«Если мне в моей юношеской горячности привелось сказать лишнее, если оно было сказано слишком вольно и было направлено против почтенной и святой старины, — виной» тому только я сам. В отношении же Господина Учителя я прошу быть твердо уверенным, что он ничего так не желает,?как итти по стопам Птолемея… — Но небесные явления, держащие в своей власти всякого астронома, а также математические соображения принуждают его, против его воли принять иные выводы. Тем же методом, что Птолемей, и преследуя те же цели, он строит свое здание из совсем иных элементов».
Ретик был первым в ряду тех, кто старался тем или иным способом «позолотить пилюлю» и заставить науку, церковь и государственный авторитет проглотить в невинной оболочке революционное коперниковское учение.
Ретик продолжает: «Впрочем, как всякий способный человек, и особенно философ, мой Господин Учитель по всему складу своего ума весьма далек от того, чтобы из одной жажды новшеств отходить от древних воззрений. Это имеет место только по веским причинам и когда того требует само дело. Его возраст, серьезность его мыслей, его глубокая ученость, богатый талант, величие его духа таковы, что на него не может пасть подобное подозрение».
Трудно отказаться от мысли, что Ретик, сочиняя эти строки, имел перед умственным своим взором жирного, толстошеего Лютера, болтавшего за кружкой саксонского пива о дураках, готовых перевернуть свет из одной жажды новшеств. В другом месте, покончив со всеми этими осторожными оговорками, Ретик говорит: «Когда я продумываю это поистине удивительное построение моего Господина Учителя, мне часто приходит на ум изречение ученика Платона, который после изложения всех требований, предъявляемых к астроному, добавил: «Не должен заниматься наукой тот, кто в природе своей не имеет чего-то чудесного»«. Я, по божьей милости, стал свидетелем огромной работы мысли, которую предпринял мой крепкий духом Господин Учитель. Мне стало понятно, что я и представления не имел о такой тяжести труда. Груз подобной работы так велик, что ее никто другой, даже герой, не мог бы поднять и в конце концов преодолеть.

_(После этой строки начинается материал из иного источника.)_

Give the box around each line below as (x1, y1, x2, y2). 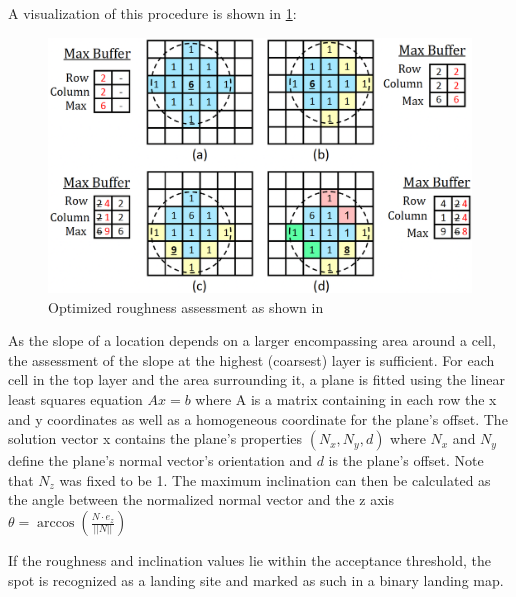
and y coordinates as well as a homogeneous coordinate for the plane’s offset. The (8, 408, 508, 429)
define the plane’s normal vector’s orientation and (8, 450, 313, 471)
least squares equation (8, 389, 143, 410)
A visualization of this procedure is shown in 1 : (8, 3, 297, 23)
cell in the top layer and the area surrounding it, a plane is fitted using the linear (8, 369, 506, 390)
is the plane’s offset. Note (328, 450, 484, 471)
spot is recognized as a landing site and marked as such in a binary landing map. (8, 569, 504, 590)
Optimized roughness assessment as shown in (48, 296, 324, 317)
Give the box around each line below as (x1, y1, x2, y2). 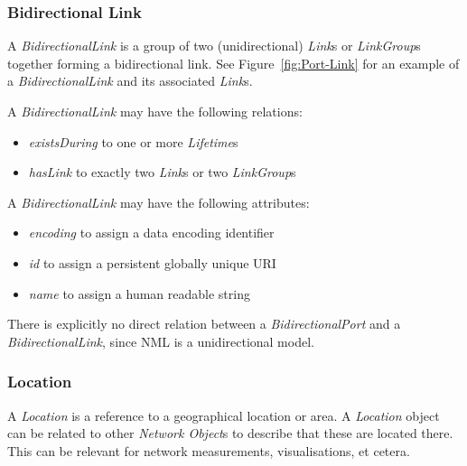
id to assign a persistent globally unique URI (28, 253, 276, 272)
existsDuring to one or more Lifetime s (28, 132, 238, 151)
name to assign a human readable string (28, 284, 250, 303)
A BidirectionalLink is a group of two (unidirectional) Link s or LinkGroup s (7, 36, 421, 55)
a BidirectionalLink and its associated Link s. (7, 71, 253, 90)
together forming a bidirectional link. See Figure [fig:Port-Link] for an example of (7, 53, 460, 72)
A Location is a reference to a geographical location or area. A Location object (7, 405, 440, 424)
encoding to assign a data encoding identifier (28, 223, 275, 242)
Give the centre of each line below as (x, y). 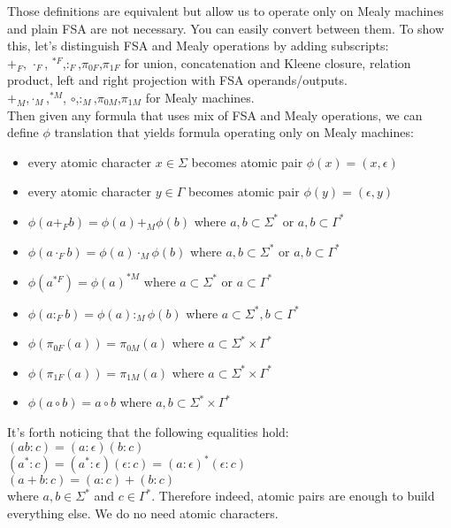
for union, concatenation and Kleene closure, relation (268, 62)
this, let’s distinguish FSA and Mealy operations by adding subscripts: (198, 46)
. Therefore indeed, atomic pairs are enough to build (293, 496)
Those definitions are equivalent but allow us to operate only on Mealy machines (225, 11)
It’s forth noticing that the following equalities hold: (148, 432)
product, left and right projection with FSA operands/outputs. (177, 80)
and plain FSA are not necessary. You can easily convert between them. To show (226, 28)
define (23, 132)
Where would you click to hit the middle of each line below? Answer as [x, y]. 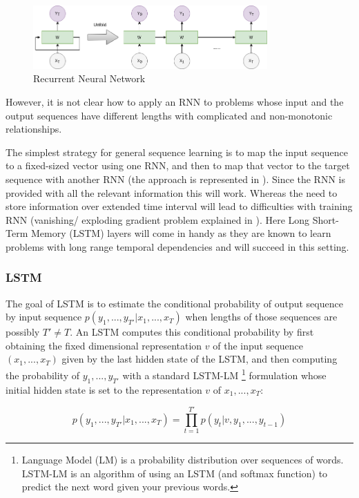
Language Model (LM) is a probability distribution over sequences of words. [183, 460]
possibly [23, 332]
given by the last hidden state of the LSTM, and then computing [200, 359]
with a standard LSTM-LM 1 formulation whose [224, 374]
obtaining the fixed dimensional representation [104, 345]
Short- [326, 219]
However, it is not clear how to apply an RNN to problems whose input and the [175, 101]
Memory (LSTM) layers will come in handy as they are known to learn [181, 233]
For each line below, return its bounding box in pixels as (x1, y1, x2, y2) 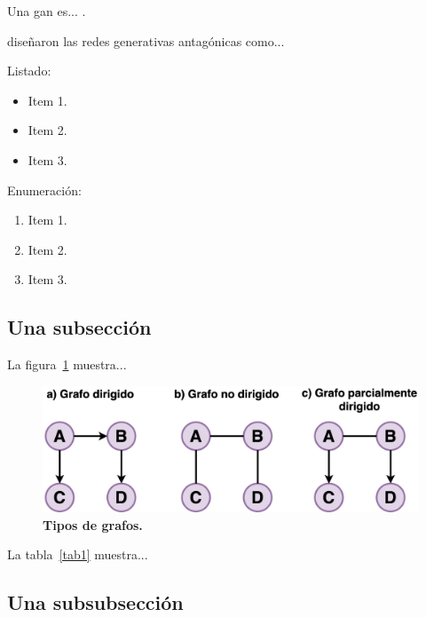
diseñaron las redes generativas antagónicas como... (7, 31, 285, 50)
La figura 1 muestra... (7, 355, 127, 374)
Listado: (7, 61, 51, 80)
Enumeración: (7, 180, 82, 199)
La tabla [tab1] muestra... (7, 545, 148, 564)
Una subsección (7, 313, 152, 341)
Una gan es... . (7, 2, 86, 20)
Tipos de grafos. (43, 515, 143, 534)
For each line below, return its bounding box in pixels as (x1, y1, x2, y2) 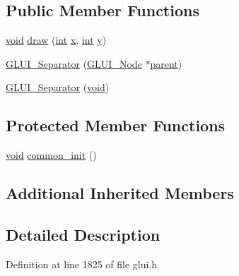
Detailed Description (6, 223, 161, 245)
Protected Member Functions (6, 114, 226, 136)
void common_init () (6, 148, 97, 162)
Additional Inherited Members (6, 182, 234, 204)
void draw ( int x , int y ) (6, 32, 107, 47)
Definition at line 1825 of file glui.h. (6, 256, 161, 271)
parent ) (150, 56, 182, 71)
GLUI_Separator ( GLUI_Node (6, 56, 142, 71)
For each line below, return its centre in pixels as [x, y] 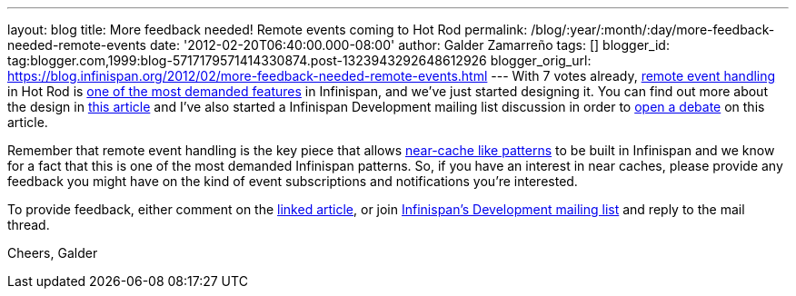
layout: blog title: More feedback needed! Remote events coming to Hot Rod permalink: [268, 30]
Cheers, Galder [53, 253]
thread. [29, 225]
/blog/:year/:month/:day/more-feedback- [653, 30]
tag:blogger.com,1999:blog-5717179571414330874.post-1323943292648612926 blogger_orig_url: [299, 60]
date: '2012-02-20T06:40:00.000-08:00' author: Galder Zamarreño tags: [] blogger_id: [409, 45]
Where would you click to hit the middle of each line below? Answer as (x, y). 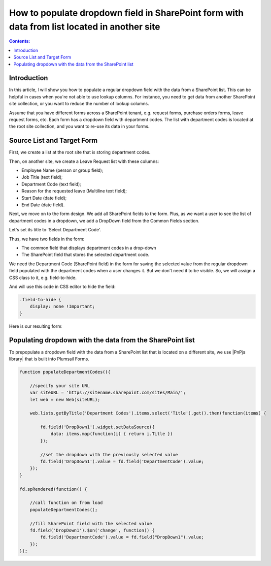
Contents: (20, 41)
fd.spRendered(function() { (53, 489)
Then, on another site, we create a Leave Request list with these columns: (84, 161)
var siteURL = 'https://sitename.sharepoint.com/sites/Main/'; (108, 393)
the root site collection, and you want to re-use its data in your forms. (79, 126)
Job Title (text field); (42, 177)
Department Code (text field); (51, 184)
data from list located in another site (85, 27)
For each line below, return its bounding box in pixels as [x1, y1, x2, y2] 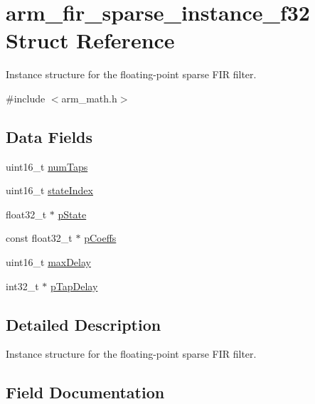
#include [6, 90, 46, 105]
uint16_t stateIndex [6, 183, 93, 198]
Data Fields [6, 125, 93, 147]
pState [58, 206, 87, 221]
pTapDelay [50, 278, 98, 293]
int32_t [6, 278, 39, 293]
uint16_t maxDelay [6, 255, 91, 270]
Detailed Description [6, 313, 161, 335]
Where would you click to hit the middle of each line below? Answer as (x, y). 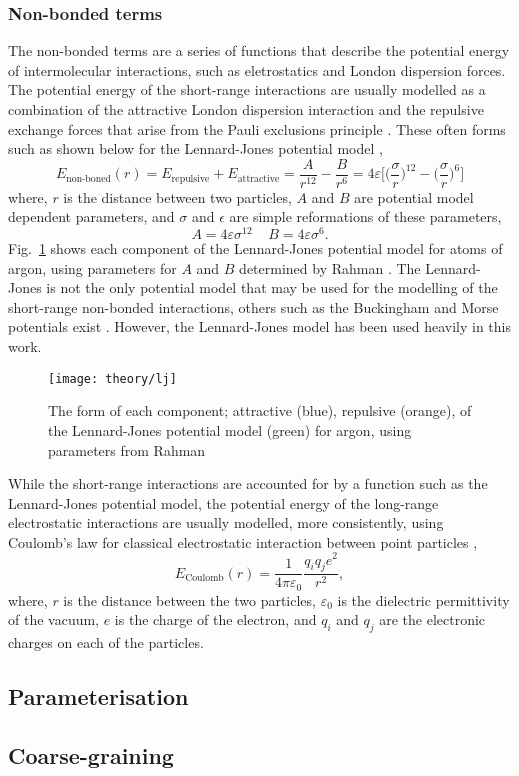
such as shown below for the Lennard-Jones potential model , (195, 148)
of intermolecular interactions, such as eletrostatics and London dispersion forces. (257, 69)
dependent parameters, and (91, 216)
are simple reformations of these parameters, (365, 216)
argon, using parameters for (92, 267)
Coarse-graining (91, 755)
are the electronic (432, 619)
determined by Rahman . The (330, 267)
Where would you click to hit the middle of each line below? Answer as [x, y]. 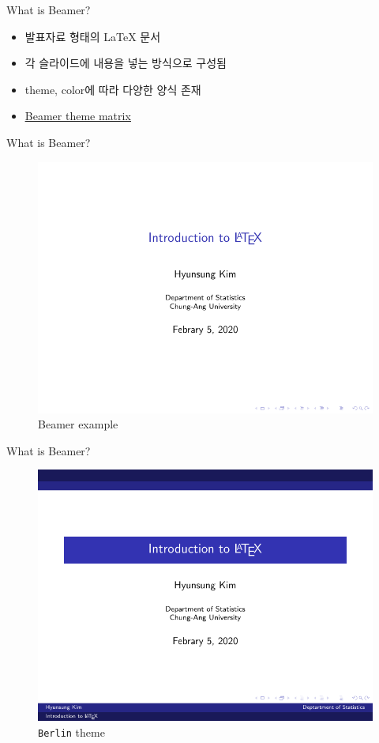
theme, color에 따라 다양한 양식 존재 [113, 89]
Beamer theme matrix [78, 116]
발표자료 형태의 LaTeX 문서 [93, 36]
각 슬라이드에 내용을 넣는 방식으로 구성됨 [126, 63]
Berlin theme [71, 732]
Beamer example [78, 424]
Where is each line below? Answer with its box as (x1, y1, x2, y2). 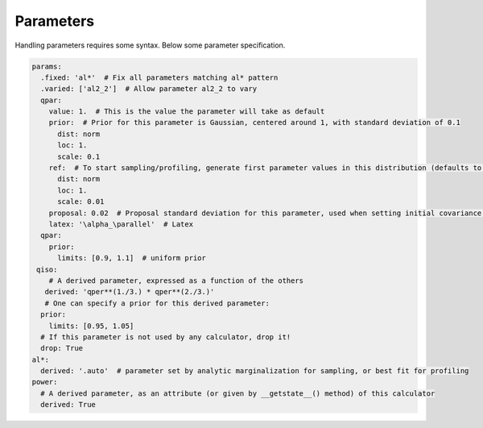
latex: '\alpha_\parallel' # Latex (48, 220, 193, 229)
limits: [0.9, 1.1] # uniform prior (57, 254, 207, 263)
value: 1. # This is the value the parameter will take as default (48, 107, 325, 116)
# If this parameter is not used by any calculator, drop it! (40, 332, 291, 342)
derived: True (40, 400, 97, 409)
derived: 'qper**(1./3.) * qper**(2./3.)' (44, 287, 215, 297)
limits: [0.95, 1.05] (48, 321, 134, 330)
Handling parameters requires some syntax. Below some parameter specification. (14, 40, 286, 50)

Я постиг, почему древние рассказывали, что Геркулес, сын самого Зевса, не доверял надолго своим плечам и переложил небесный свод снова на спину Атласа, который был к тому приучен долгими годами и потому, приняв груз, со свежими силами бодро понес его дальше».
Очень интересен рассказ Ретика о методе работы Коперника:
«Мой Господин Учитель самым тщательным образом сопоставлял наблюдения всех времен с его собственными и записывал их в определенной последовательности. Они были у него всегда под рукой. Когда он приходил к какому-либо определенному выводу, решался вводить новое положение в науку или принятую теорию, он обращался к своим записям и проверял свои выводы по ним, идя от древних наблюдений вниз, вплоть до своих собственных, и тщательно взвешивая, какой закон или вывод их объясняет всего полнее и лучше. Придя таким путем и с помощью Урании[161] к определенному умозаключению, он затем сравнивал его с теорией древних и Птолемея.
С величайшим тщанием проделав всю эту работу и лишь в том случае, если он находит, что по всей строгости астрономических законов нужно отказаться от прежних воззрений, он, по божьему велению, строит новую теорию, обосновывая ее математическими выкладками и строго геометрическим доказательством. После этого он исследует, как наблюдения древних и его собственные подходят к принятой им новой теории. И только после того, как проделана вся эта огромная работа, он предлагает астрономии свой новый закон».
Ретик высказывает уверенность, что новое учение своей логичностью и силой доказательств способно завербовать в число приверженцев коперниканства… даже Аристотеля и Птолемея!
«Аристотель, я твердо в том убежден, если бы только мог услышать основы новой теории, признал бы честно, что им действительно было доказано и что — принято без должных доказательств. Он признал бы обоснованность теории моего Господина Учителя, если только верны слова Платона, что Аристотель является Философом Истины.